**Exercise brief:**
Restate all of the entries exactly. Any picture in them should be skipped.

----

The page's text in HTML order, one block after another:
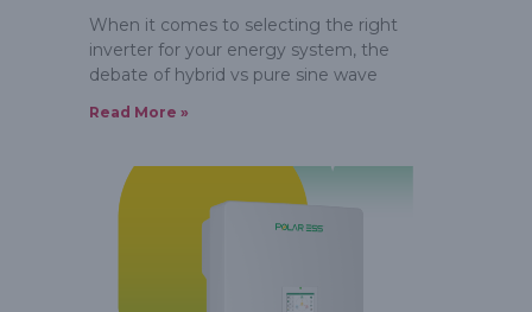
When it comes to selecting the right
inverter for your energy system, the
debate of hybrid vs pure sine wave
Read More »
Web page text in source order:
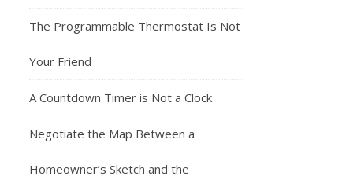
The Programmable Thermostat Is Not
Your Friend
A Countdown Timer is Not a Clock
Negotiate the Map Between a
Homeowner’s Sketch and the
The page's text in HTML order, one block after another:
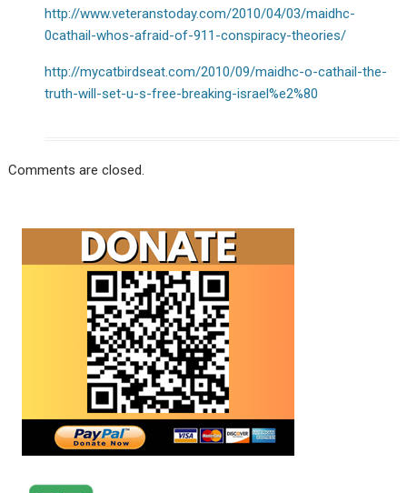
http://www.veteranstoday.com/2010/04/03/maidhc-
0cathail-whos-afraid-of-911-conspiracy-theories/
http://mycatbirdseat.com/2010/09/maidhc-o-cathail-the-
truth-will-set-u-s-free-breaking-israel%e2%80
Comments are closed.
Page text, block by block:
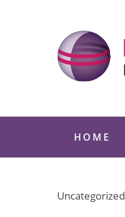
HOME
Uncategorized
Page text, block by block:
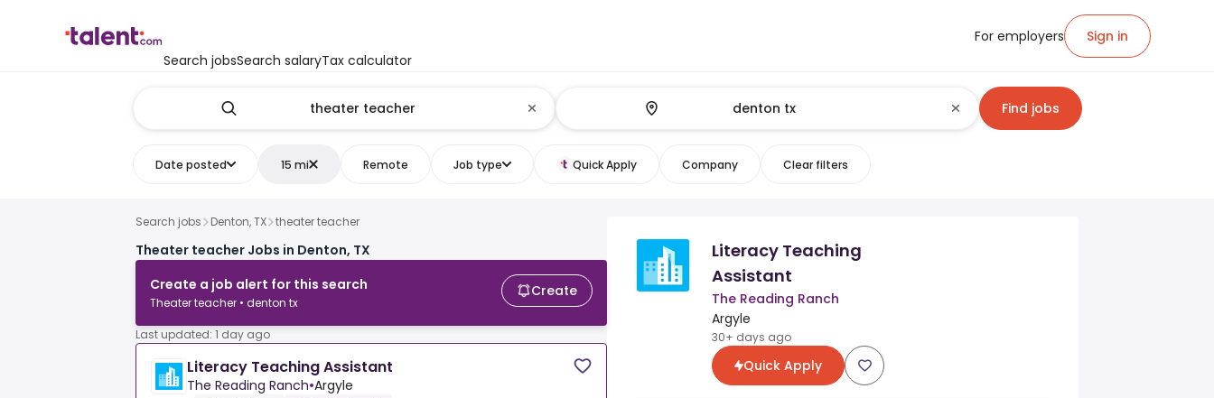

----

**Task solution:**
The page's text in HTML order, one block after another:
When it comes to selecting the right
inverter for your energy system, the
debate of hybrid vs pure sine wave
Read More »
Web page text in source order:
The Programmable Thermostat Is Not
Your Friend
A Countdown Timer is Not a Clock
Negotiate the Map Between a
Homeowner’s Sketch and the
The page's text in HTML order, one block after another:
http://www.veteranstoday.com/2010/04/03/maidhc-
0cathail-whos-afraid-of-911-conspiracy-theories/
http://mycatbirdseat.com/2010/09/maidhc-o-cathail-the-
truth-will-set-u-s-free-breaking-israel%e2%80
Comments are closed.
Page text, block by block:
HOME
Uncategorized
Page text, block by block:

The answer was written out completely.